No dia seguinte, fechei o semblante e passei o dia armado, deliciosamente em guerra, esperando a primeira pergunta a respeito. Passou o dia e chegou a noite nova, e iniciou-se outro dia, e findou uma semana. É já sexta-feira. E ninguém pergunta nada.

8.9.10

Sobre a arrogância

Devo ter superestimado minha integridade moral, pois, mesmo sem saber para o que era convidado, em um belo entardecer de setembro, quando queria dizer não, disse sim.

Tudo começou no início de 2010, quando, funcionário público municipal que era, aceitei acumular às minhas funções ordinárias uma função "comissionada", uma espécie de cargo de confiança infinitesimal, de quase nenhum valor profissional, mas que, enfim, trazia alguma compensação financeira. Nem atentei que se tratava de ano eleitoral. O castigo veio devagar, subterrâneo como o passar dos meses. E na semana passada, enquanto almoçava, ouvi de uma colega em situação similar o comentário: "Nosso cargo é político, infelizmente. Semana que vem, por exemplo, v. vai ter que ir a uma reunião que não quer." Ri-me dela. Falava com uma naturalidade que me chocou. Ouvi sem dar importância, um pouco ferido pelo descaso com que tratavam meu livre-arbítrio. Hoje, pela manhã, outro colega explicou: "Hoje o prefeito faz aquela reunião de apoio ao candidato a governador." "Você vai?", perguntei. "Sim, vou, Fulano de Tal me pediu, e eu antes já lhe pedi tantas coisas. Sacumé?" Dei de ombros. Cada um sabe de si. E fingi que não sabia de nada ou, se muito, fazia parte de uma grande brincadeira. Parecia uma brincadeira! Ora, então um prefeito de um grande centro urbano lá vai convocar servidor público para apoiar seu candidato de preferência?! Era só o que faltava!

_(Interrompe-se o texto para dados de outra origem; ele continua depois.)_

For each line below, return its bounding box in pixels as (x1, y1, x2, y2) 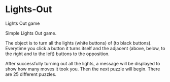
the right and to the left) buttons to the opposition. (5, 51, 110, 57)
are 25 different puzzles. (5, 71, 57, 77)
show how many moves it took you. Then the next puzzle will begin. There (5, 66, 160, 72)
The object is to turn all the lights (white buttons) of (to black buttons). (5, 39, 152, 46)
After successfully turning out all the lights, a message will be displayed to (5, 60, 160, 66)
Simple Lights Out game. (5, 30, 57, 36)
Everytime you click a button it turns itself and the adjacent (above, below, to (5, 45, 165, 51)
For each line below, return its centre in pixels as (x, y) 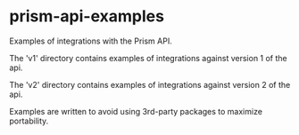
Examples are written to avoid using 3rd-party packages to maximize (136, 111)
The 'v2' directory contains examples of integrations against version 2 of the (150, 84)
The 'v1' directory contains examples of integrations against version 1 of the (148, 58)
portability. (29, 121)
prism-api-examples (87, 16)
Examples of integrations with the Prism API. (91, 41)
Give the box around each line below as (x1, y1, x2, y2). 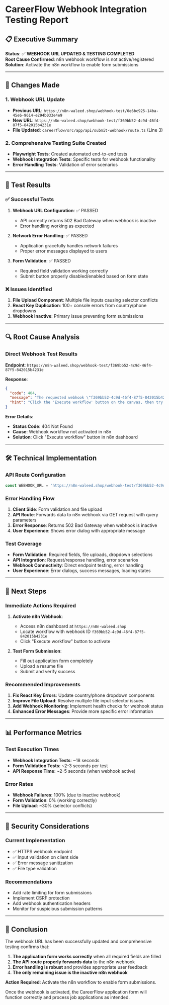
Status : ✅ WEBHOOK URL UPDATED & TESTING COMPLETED (5, 51, 135, 56)
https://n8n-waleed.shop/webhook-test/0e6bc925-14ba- (43, 108, 159, 114)
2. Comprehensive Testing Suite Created (5, 139, 107, 146)
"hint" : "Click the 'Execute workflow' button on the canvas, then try (10, 400, 163, 405)
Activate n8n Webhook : (12, 613, 63, 619)
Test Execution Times (5, 746, 59, 753)
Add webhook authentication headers (12, 900, 91, 906)
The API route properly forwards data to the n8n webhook (12, 959, 135, 965)
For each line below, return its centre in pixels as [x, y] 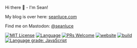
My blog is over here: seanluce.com [41, 17]
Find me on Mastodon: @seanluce [39, 26]
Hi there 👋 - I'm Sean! [27, 7]
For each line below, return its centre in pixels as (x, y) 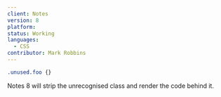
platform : (22, 27)
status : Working (31, 33)
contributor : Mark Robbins (47, 53)
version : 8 (23, 20)
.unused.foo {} (29, 72)
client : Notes (28, 14)
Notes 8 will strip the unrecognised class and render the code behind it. (110, 86)
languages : (23, 40)
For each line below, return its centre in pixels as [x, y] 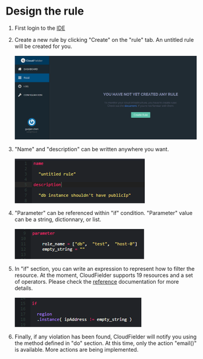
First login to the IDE [40, 28]
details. [24, 288]
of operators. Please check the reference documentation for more [97, 281]
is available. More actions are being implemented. [76, 349]
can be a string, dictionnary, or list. [58, 219]
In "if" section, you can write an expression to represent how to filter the [105, 268]
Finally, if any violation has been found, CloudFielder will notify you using [105, 337]
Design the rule [45, 11]
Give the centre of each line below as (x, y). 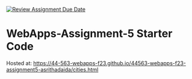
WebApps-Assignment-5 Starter (89, 34)
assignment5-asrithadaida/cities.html (52, 69)
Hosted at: (19, 63)
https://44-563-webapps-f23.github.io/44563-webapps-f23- (110, 63)
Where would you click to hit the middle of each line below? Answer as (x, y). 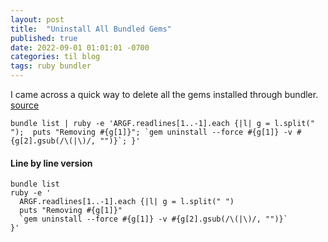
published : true (44, 38)
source (25, 105)
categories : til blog (55, 57)
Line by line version (51, 163)
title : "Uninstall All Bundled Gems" (91, 29)
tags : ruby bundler (51, 66)
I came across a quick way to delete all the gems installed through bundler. (164, 94)
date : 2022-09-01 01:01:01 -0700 (80, 47)
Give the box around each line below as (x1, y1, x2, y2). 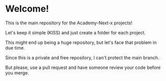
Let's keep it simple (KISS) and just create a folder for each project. (5, 29, 146, 35)
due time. (5, 45, 25, 51)
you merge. (5, 69, 29, 76)
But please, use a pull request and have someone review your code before (5, 64, 161, 70)
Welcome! (5, 3, 49, 15)
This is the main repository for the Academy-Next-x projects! (5, 20, 132, 26)
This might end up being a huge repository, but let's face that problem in (5, 39, 157, 46)
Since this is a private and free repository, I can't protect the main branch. (5, 54, 159, 61)
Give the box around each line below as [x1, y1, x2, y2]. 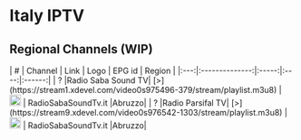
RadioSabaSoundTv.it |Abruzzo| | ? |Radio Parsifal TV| [27, 98, 229, 108]
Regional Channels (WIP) [9, 42, 153, 57]
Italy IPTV [9, 5, 84, 26]
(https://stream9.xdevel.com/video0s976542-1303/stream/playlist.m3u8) [9, 107, 283, 117]
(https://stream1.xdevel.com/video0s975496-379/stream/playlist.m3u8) [9, 85, 277, 95]
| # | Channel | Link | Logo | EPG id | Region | [9, 65, 177, 76]
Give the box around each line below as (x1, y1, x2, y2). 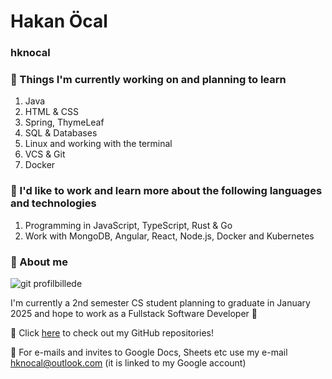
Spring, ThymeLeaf (24, 116, 105, 129)
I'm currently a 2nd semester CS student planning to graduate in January (10, 297, 311, 309)
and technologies (10, 196, 97, 210)
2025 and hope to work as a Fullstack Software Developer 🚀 (10, 308, 258, 319)
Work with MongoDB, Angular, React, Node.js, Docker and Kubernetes (24, 230, 315, 242)
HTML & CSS (24, 106, 79, 118)
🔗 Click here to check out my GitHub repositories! (10, 327, 215, 339)
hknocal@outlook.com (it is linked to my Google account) (10, 357, 247, 369)
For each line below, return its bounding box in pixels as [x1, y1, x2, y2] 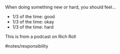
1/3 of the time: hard [12, 24, 54, 30]
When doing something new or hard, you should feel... [5, 4, 116, 10]
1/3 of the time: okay [12, 19, 55, 25]
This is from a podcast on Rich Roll [5, 34, 76, 39]
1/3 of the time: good [12, 14, 55, 19]
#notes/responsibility [5, 43, 49, 49]
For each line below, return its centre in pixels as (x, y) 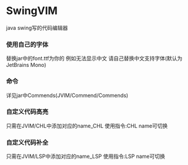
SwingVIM (32, 11)
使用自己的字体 (27, 44)
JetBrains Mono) (26, 65)
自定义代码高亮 (27, 112)
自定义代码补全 (27, 142)
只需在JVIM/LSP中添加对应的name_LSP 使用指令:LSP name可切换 (86, 156)
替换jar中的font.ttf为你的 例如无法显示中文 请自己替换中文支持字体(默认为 (94, 58)
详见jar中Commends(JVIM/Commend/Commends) (67, 95)
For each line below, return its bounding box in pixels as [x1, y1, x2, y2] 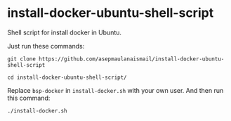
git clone [7, 55, 37, 63]
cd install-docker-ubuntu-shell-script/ [7, 74, 128, 81]
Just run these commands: [7, 42, 85, 50]
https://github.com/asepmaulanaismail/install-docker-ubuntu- [38, 55, 225, 63]
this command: [7, 94, 51, 102]
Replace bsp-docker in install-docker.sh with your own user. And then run [7, 86, 224, 94]
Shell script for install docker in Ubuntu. [7, 28, 121, 37]
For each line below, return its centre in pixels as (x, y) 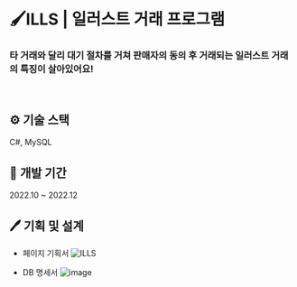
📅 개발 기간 (38, 173)
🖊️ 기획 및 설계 (46, 226)
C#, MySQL (31, 143)
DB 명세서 (40, 272)
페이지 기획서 (46, 253)
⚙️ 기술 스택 (40, 120)
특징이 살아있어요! (56, 69)
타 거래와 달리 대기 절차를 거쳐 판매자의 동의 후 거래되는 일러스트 (139, 56)
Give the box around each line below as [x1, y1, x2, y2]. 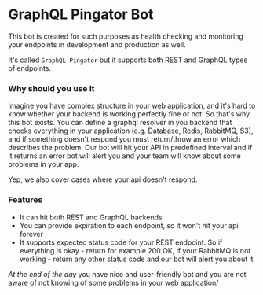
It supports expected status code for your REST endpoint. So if [19, 238, 223, 247]
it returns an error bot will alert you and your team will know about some [8, 151, 241, 160]
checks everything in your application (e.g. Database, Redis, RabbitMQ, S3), [8, 126, 254, 135]
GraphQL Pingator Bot [8, 6, 154, 24]
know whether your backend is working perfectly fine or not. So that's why [8, 109, 250, 119]
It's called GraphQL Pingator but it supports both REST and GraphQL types [8, 55, 248, 65]
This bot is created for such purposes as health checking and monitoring [8, 31, 243, 41]
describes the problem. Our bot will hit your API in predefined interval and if [8, 143, 253, 153]
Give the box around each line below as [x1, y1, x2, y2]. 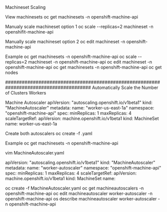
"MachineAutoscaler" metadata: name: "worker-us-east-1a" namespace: [5, 105, 155, 110]
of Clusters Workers [5, 90, 46, 95]
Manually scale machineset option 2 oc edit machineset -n [5, 38, 126, 44]
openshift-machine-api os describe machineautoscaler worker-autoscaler [5, 196, 157, 201]
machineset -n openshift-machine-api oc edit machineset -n [28, 59, 152, 64]
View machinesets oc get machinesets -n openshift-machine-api [5, 14, 139, 19]
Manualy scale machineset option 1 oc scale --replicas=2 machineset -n [5, 23, 154, 29]
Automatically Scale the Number [92, 84, 159, 90]

Ao fim da tarde, recebi uma ligação perguntando se eu ia. E caiu a ficha: a coisa era séria. Enquanto falava fui me lembrando de um programa da CBN dias atrás, no qual Max Gehringer lia a carta de um ouvinte reclamando que na empresa onde trabalhava, no interior, os patrões apoiam um candidato e coagem os empregados a fazer campanha política favorável, com a gota d'água de o empregado em questão não gostar do candidato apoiado. Max Gehringer concluía dizendo ser este um caso em que todo mundo sabe o que fazer, mas do qual ninguém quer fazer parte. Achei vergonhosa a reclamação e cínica a conclusão. Vergonhosa a falta de coragem do reclamante em não se levantar, em não enfrentar tão grande indignidade, em omitir os nomes dos bois, mal denunciando, assim tão timidamente, semelhante canalhice eleitoral e, sem dúvida, de opressão do capital sobre o trabalho. Cínica a conclusão do locutor, que se absteve de qualquer crítica a podridão da moderna sociedade brasileira, tão caduca e rebaixada, e delegou às consciências individuais o papel ativo, como se fosse um problema de natureza puramente privada, e não pública. E agora me via numa situação que ansiei por passar, para provar que comigo não, que é facílimo resolver o caso, que o que falta é um pouco de coragem e menos cinismo.

Por algum tempo a recordação deste fato radiofônico masturbou-me o ego com a destreza de uma puta, que eu procurava sempre que tinha vontade de me amar e ser feliz. Até este outro dia, quando, ao ser perguntado se ia – a lugar desconhecido, a evento de natureza  ignorada, a reunião de objetivos obscuros, temperados pela lama fedorenta da propaganda eleitoral –, respondi automaticamente que sim. Compreendia epifanicamente o ouvinte, o locutor, meus colegas, meus irmãos. E fui andando, dizendo a mim mesmo que, até então, tinha sido radical demais.